[[ Data listing open ]]
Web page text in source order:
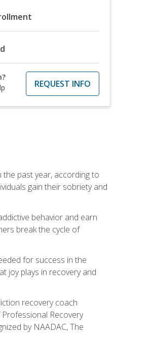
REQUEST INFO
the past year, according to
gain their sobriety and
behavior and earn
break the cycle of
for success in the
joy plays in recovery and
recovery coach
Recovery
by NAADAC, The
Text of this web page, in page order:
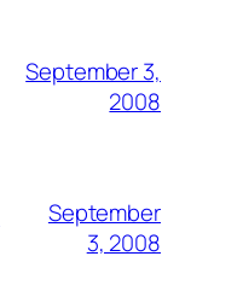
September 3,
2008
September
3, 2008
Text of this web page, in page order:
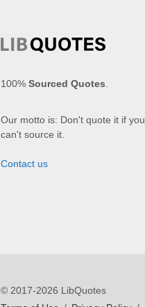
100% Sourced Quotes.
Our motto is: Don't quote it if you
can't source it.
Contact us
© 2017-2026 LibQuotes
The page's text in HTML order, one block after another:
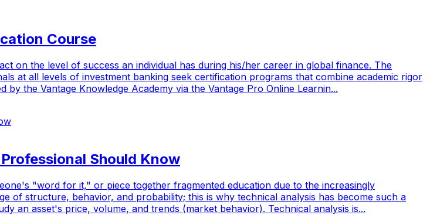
[[ Data listing closed ]]
[[ Data listing open ]]
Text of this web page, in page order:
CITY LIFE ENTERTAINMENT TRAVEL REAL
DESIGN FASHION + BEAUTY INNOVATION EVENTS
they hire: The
[[ Data listing closed ]]
The copy should hold only the lines from the one with "Web page text" through the one with "The page's text", exactly as they stand above. Leave out the pictures.

*Reply to the exercise*
Web page text in source order:
REQUEST INFO
the past year, according to
gain their sobriety and
behavior and earn
break the cycle of
for success in the
joy plays in recovery and
recovery coach
Recovery
by NAADAC, The
Text of this web page, in page order:
September 3,
2008
September
3, 2008
Text of this web page, in page order:
100% Sourced Quotes.
Our motto is: Don't quote it if you
can't source it.
Contact us
© 2017-2026 LibQuotes
The page's text in HTML order, one block after another:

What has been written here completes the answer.